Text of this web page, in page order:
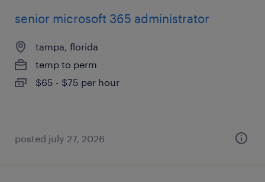
senior microsoft 365 administrator
tampa, florida
temp to perm
$65 - $75 per hour
posted july 27, 2026
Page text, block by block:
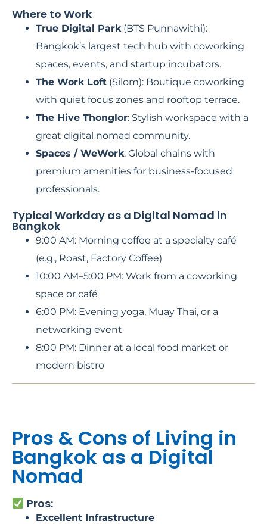
Where to Work
True Digital Park (BTS Punnawithi):
Bangkok’s largest tech hub with coworking
spaces, events, and startup incubators.
The Work Loft (Silom): Boutique coworking
with quiet focus zones and rooftop terrace.
The Hive Thonglor: Stylish workspace with a
great digital nomad community.
Spaces / WeWork: Global chains with
premium amenities for business-focused
professionals.
Typical Workday as a Digital Nomad in
Bangkok
9:00 AM: Morning coffee at a specialty café
(e.g., Roast, Factory Coffee)
10:00 AM–5:00 PM: Work from a coworking
space or café
6:00 PM: Evening yoga, Muay Thai, or a
networking event
8:00 PM: Dinner at a local food market or
modern bistro
Pros & Cons of Living in
Bangkok as a Digital
Nomad
Pros:
Excellent Infrastructure
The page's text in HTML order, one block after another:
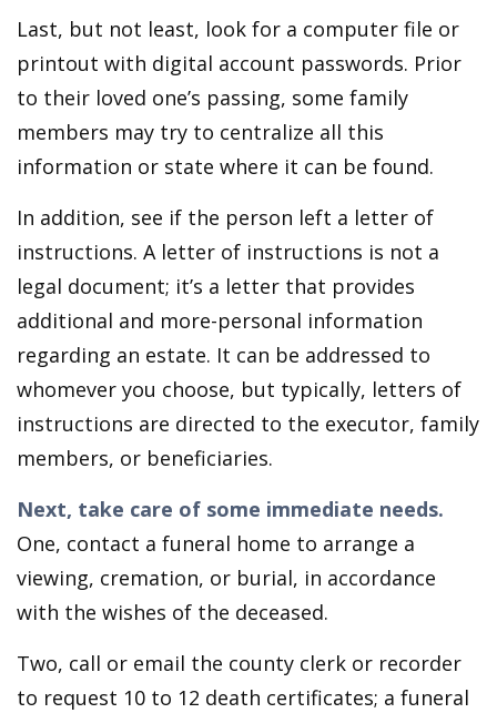
Last, but not least, look for a computer file or
printout with digital account passwords. Prior
to their loved one’s passing, some family
members may try to centralize all this
information or state where it can be found.
In addition, see if the person left a letter of
instructions. A letter of instructions is not a
legal document; it’s a letter that provides
additional and more-personal information
regarding an estate. It can be addressed to
whomever you choose, but typically, letters of
instructions are directed to the executor, family
members, or beneficiaries.
Next, take care of some immediate needs.
One, contact a funeral home to arrange a
viewing, cremation, or burial, in accordance
with the wishes of the deceased.
Two, call or email the county clerk or recorder
to request 10 to 12 death certificates; a funeral
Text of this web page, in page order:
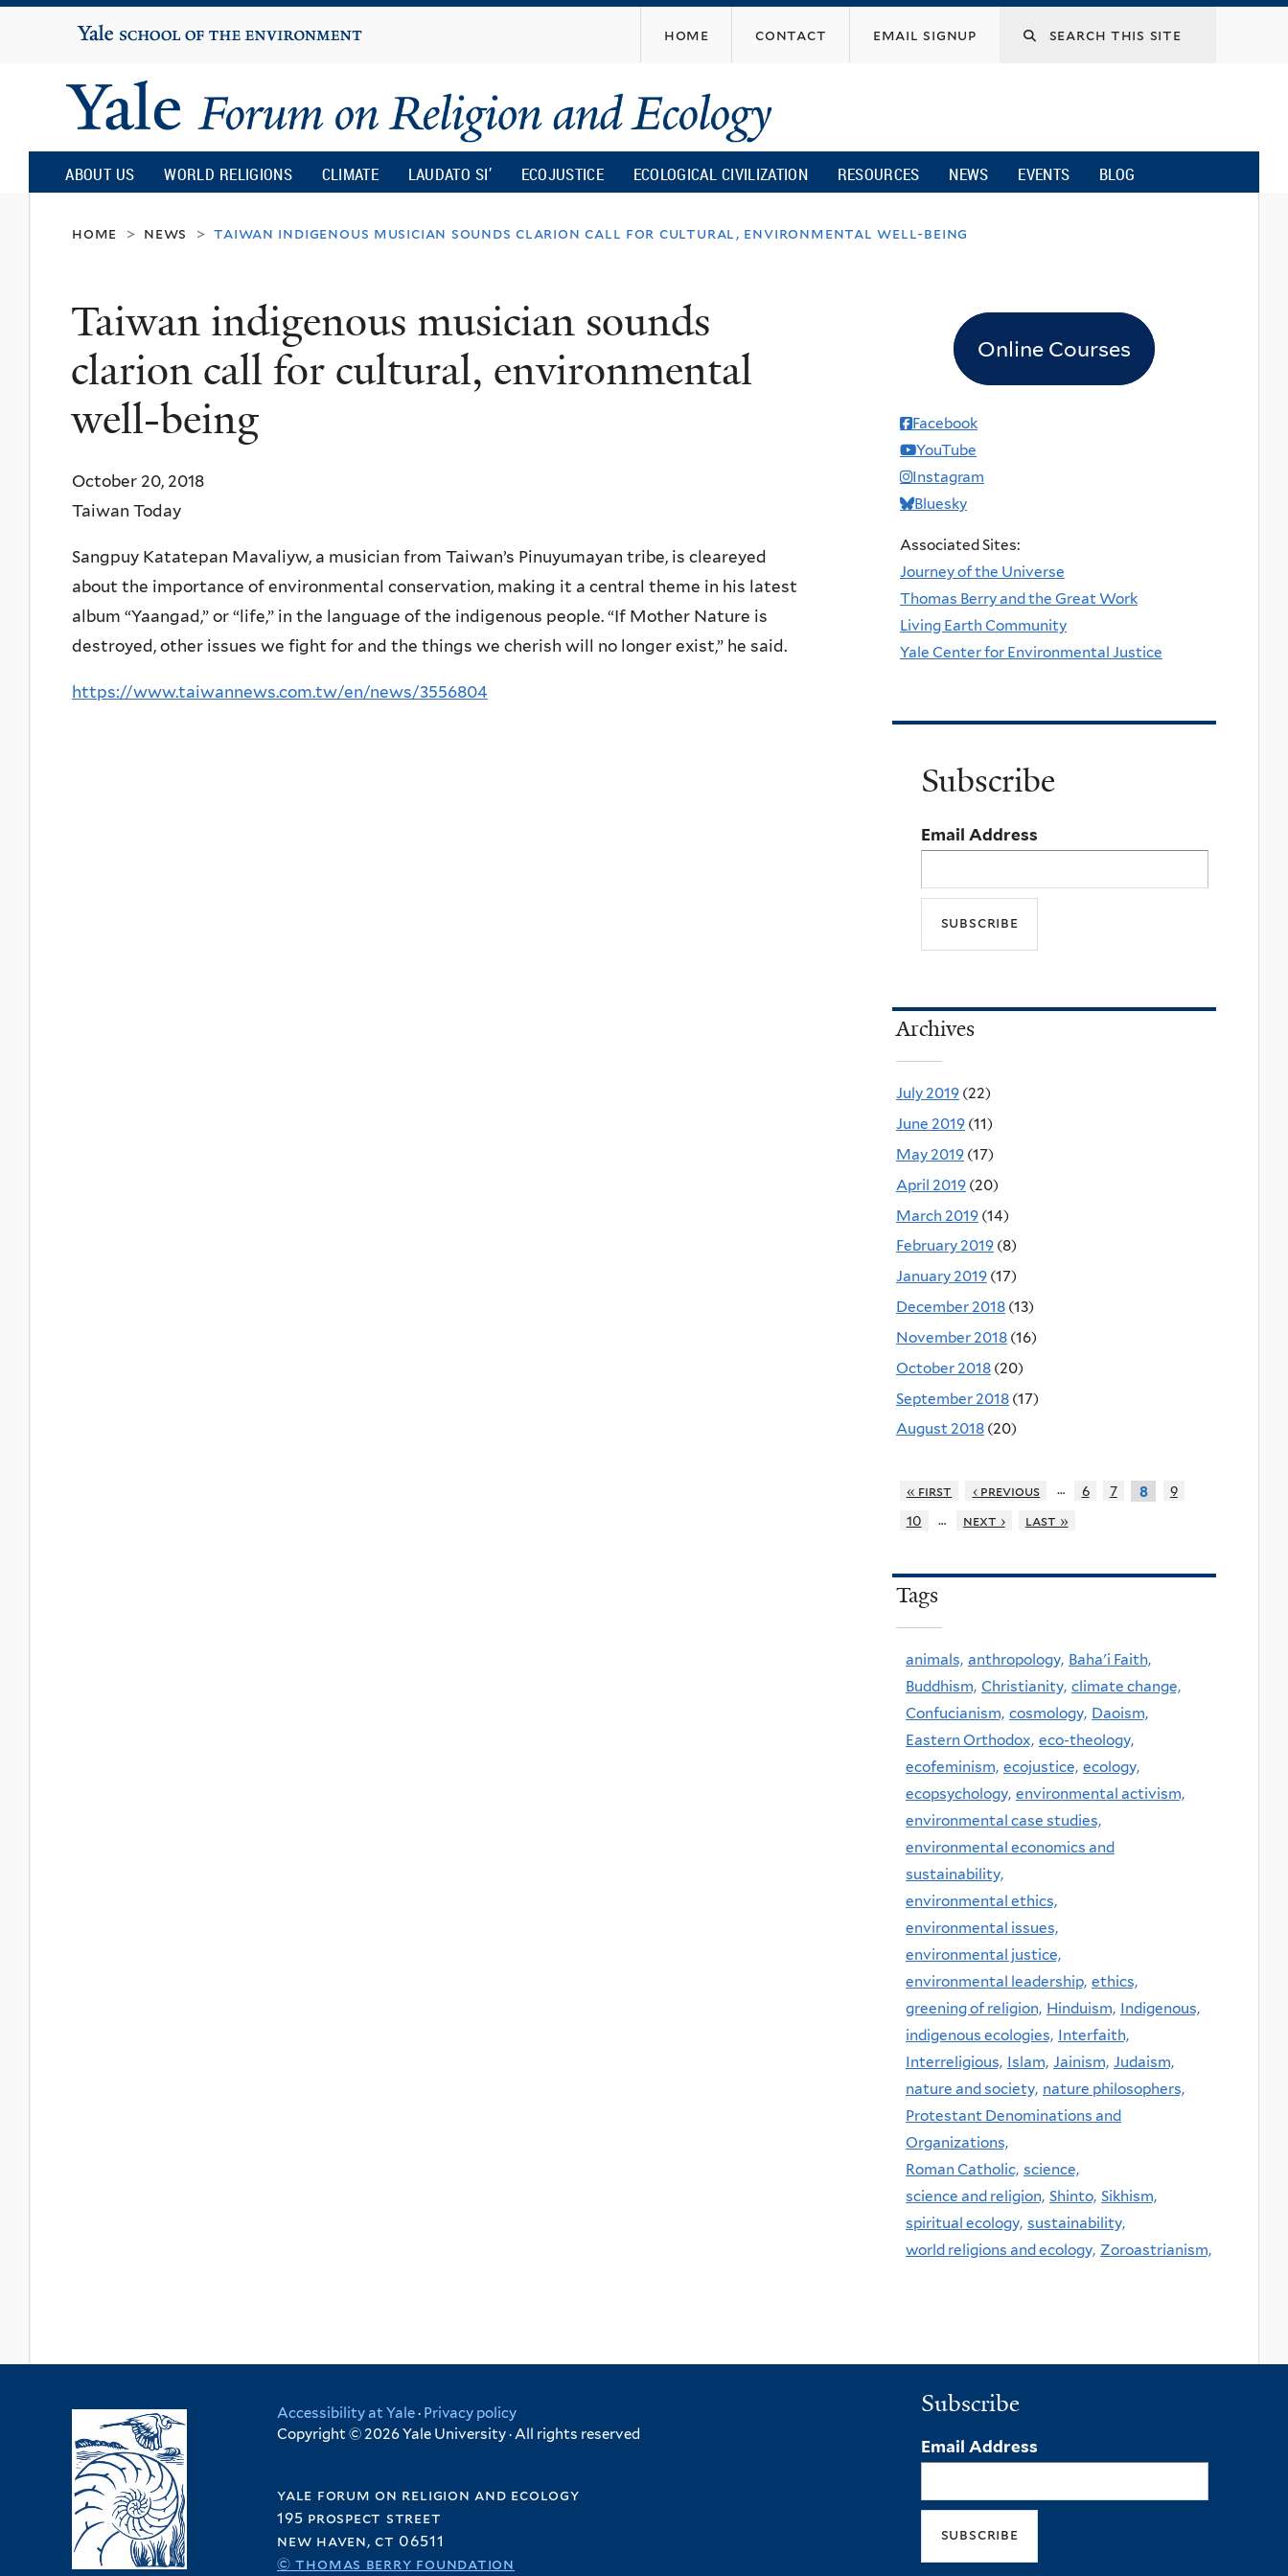
content
Yale
University
home contact email signup
Yale
Forum
on
Religion
and
Ecology
ABOUT US WORLD RELIGIONS CLIMATE LAUDATO SI’ ECOJUSTICE ECOLOGICAL CIVILIZATION RESOURCES NEWS EVENTS BLOG
home > news > taiwan indigenous musician sounds clarion call for cultural, environmental well-being
Taiwan indigenous musician sounds
clarion call for cultural, environmental
well-being
October 20, 2018
Taiwan Today
Sangpuy Katatepan Mavaliyw, a musician from Taiwan’s Pinuyumayan tribe, is cleareyed
about the importance of environmental conservation, making it a central theme in his latest
album “Yaangad,” or “life,” in the language of the indigenous people. “If Mother Nature is
destroyed, other issues we fight for and the things we cherish will no longer exist,” he said.
https://www.taiwannews.com.tw/en/news/3556804
Online Courses
Facebook
YouTube
Instagram
Bluesky
Associated Sites:
Journey of the Universe
Thomas Berry and the Great Work
Living Earth Community
Yale Center for Environmental Justice
Subscribe
Email Address
Archives
July 2019 (22)
June 2019 (11)
May 2019 (17)
April 2019 (20)
March 2019 (14)
February 2019 (8)
January 2019 (17)
December 2018 (13)
November 2018 (16)
October 2018 (20)
September 2018 (17)
August 2018 (20)
« first ‹ previous … 6 7 8
9
10
… next › last »
Tags
animals, anthropology, Baha'i Faith,
Buddhism, Christianity, climate change,
Confucianism, cosmology, Daoism,
Eastern Orthodox, eco-theology,
ecofeminism, ecojustice, ecology,
ecopsychology, environmental activism,
environmental case studies,
environmental economics and
sustainability,
environmental ethics,
environmental issues,
environmental justice,
environmental leadership, ethics,
greening of religion, Hinduism, Indigenous,
indigenous ecologies, Interfaith,
Interreligious, Islam, Jainism, Judaism,
nature and society, nature philosophers,
Protestant Denominations and
Organizations,
Roman Catholic, science,
science and religion, Shinto, Sikhism,
spiritual ecology, sustainability,
world religions and ecology, Zoroastrianism,
Accessibility at Yale· Privacy policy
Copyright © 2026 Yale University · All rights reserved
yale forum on religion and ecology
195 prospect street
new haven, ct 06511
© thomas berry foundation
Subscribe
Email Address

━━━━

**Work required**
Report each line of the material in which the string "café" occurs.

**Problem solution**
9:00 AM: Morning coffee at a specialty café
space or café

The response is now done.